Behind GST’s Anti-Profiteering Provisions, a Legacy of Indian Socialism

While the government can justify various anti-profiteering measures based on socialist principles, the rules and methodology need to be clearly stated.

Nearly 70 years after B.R. Ambedkar and K.T. Shah debated over whether the Indian constitution should include the word ‘socialist’ – the former was in favour of a society being organised by the people of India, according to the time and circumstances – anti-profiteering provisions present in the country’s plan to overhaul a broken tax system remind us of this very debate.

The primary objective of the goods and services tax (GST) is to remove the cascading effect of existing taxes, that is tax on tax. The core principle of the GST is based on the fact that the tax on any input or input service utilised during the process of developing a product or a service would have to be offset against the subsequent output tax paid. The seamless credit system has been formulated keeping the consumer in mind and removes inefficiencies in the supply chain.

However, what if an entity in the supply chain, for instance, a wholesaler, decides to take benefit of a reduced tax rate courtesy the GST and not pass on such benefit to a consumer by hiking up his profit?

To counter such undue benefit, the government inserted Section 171 into the Central Goods and Services Tax Act (CGST).

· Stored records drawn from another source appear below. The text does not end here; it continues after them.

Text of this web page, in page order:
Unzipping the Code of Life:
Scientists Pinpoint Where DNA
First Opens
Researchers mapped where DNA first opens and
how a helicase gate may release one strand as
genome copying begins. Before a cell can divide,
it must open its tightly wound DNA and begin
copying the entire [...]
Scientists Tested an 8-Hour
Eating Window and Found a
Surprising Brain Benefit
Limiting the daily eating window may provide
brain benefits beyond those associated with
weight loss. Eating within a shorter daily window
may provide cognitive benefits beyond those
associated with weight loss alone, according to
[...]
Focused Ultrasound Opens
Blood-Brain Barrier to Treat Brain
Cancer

Section 171 of the CGST specifies that any benefit availed through extra input tax credit (as against earlier) or a reduction in rate of tax on any supply of goods or services has to be passed on to the consumer commensurately.

India Inc’s primary objection to anti-profiteering lies around the fact that it adds an additional compliance burden, and that more importantly, a reduction in rate of taxes of inputs or input services need not necessarily result in a proportionate reduction in the final price of a product or service.

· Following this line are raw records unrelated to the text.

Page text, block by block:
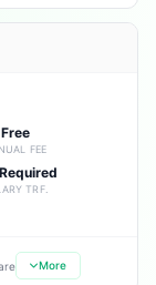
Free
FEE
TRF.
More
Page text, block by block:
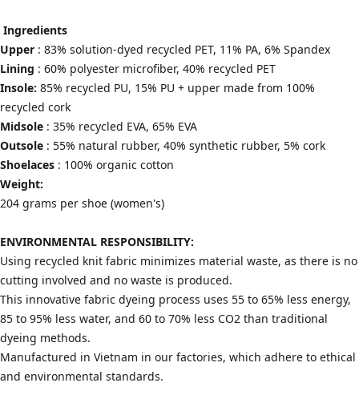
Ingredients
Upper : 83% solution-dyed recycled PET, 11% PA, 6% Spandex
Lining : 60% polyester microfiber, 40% recycled PET
Insole: 85% recycled PU, 15% PU + upper made from 100%
recycled cork
Midsole : 35% recycled EVA, 65% EVA
Outsole : 55% natural rubber, 40% synthetic rubber, 5% cork
Shoelaces : 100% organic cotton
Weight:
204 grams per shoe (women's)
ENVIRONMENTAL RESPONSIBILITY:
Using recycled knit fabric minimizes material waste, as there is no
cutting involved and no waste is produced.
This innovative fabric dyeing process uses 55 to 65% less energy,
85 to 95% less water, and 60 to 70% less CO2 than traditional
dyeing methods.
Manufactured in Vietnam in our factories, which adhere to ethical
and environmental standards.

While industry concerns are certainly legitimate – especially after taking into account the Modi government’s ‘minimum government, maximum governance’ motto –  is there any mechanism to ensure that the consumer does become a beneficiary of GST?

Australia, Malaysia examples

Chapter XIX of the CGST, which deals with ‘Offences and Penalties’, does not provide for a mechanism to ensure a commensurate reduction in the final price of a product. Australia and Malaysia are closest international examples when it comes to understanding anti-profiteering measures. The Australian anti-profiteering measure was based on the net dollar margin rule method – that is, if taxes and costs fell by $1, then prices should also fall by at least $1. The Malaysian example is formula-based and uses a net profit margin which considers the effect of net profit on a comparative basis with a base rate net profit. For instance, the net profit margin from April 1, 2015 to June 30, 2016 (excluding GST taxes) should not exceed the net profit margin as on April 1, 2016 (base rate).

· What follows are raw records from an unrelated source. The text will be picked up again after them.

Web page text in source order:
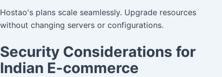
Hostao's plans scale seamlessly. Upgrade resources
without changing servers or configurations.
Security Considerations for
Indian E-commerce
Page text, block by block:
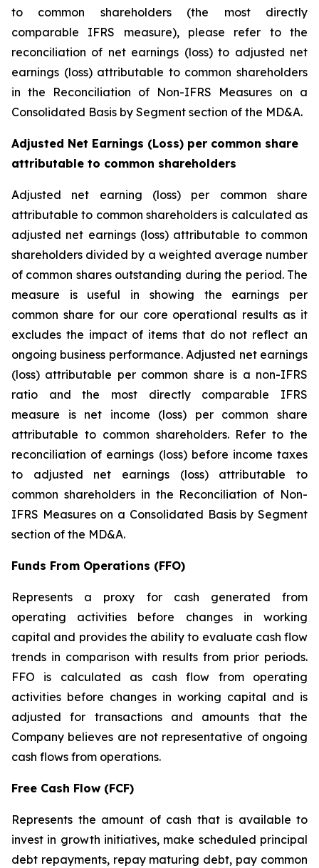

On June 20, the GST council notified the Anti Profiteering Rules, 2017 (rules). The rules currently do not contain the methodology and procedure for determining whether commensurate benefit has been passed on to consumers. However, the language used mostly mirrors the Australian model. The rules contain the bare essentials of a statute – with a three tier structure for determination of alleged anti profiteering –with the apex body being the ‘Anti-Profiteering Authority’. Penal action under the rules can even entail cancellation of GST registration.

It should be noted that a substantial chunk of the basket of items in the consumer price index have been exempted from payment of GST. Stemming from experience in other countries, the inflationary effects of GST could be high in the initial years of its implementation.

To what extent is this justified? On the face of it, the government can certainly rely on the concept of a welfare state based on socialist principles to justify various anti-profiteering measures. The Supreme Court has also time and again upheld the concept of securing and protecting a social order which comprises of economic justice as well. When examined from the pointed perspectives of a consumer and from a tangible benefit to the economy, the anti-profiteering authority may well be justified.

Industry issues are focused around feasibility of the measures and its implementation, and potential harassment at the hands of the taxman. What could have been done perhaps is have the Competition Commission, which examines pricing in detail, study how the passing of commensurate benefit could be ensured.

However, from a legislative standpoint, the argument against anti-profiteering rewinds back to the debate on socialism, and importantly on an ideal which India arguably believes in as a legacy. Importantly, the rules have been worded from the perspective of a need-based manner, which mostly would be required in the case of oligopolistic markets. Given the vogue nature of the GST and the risk and accountability that the government has towards the second largest consumer base in the world, the government cannot be entirely blamed for introducing an anti-profiteering measure.

Taxation statutes are most susceptible to the slightest change in an economic environment – a close case in point being the negative list of services in service tax wherein the government, in a single stroke, changed 18 years of grappling with an arduous memory recall exercise of adding services on a year-on-year basis to a catch-all means to cover all taxation services.

As a parting thought, had the wording of the statute been “Input Tax Credit-Commensurate Benefit Rules”, would industry reaction have been different?

Shubhang Setlur is a Senior Associate at Crestlaw Partners, a full service law firm engaged in corporate and commercial advisory, dispute resolution, real estate and taxation.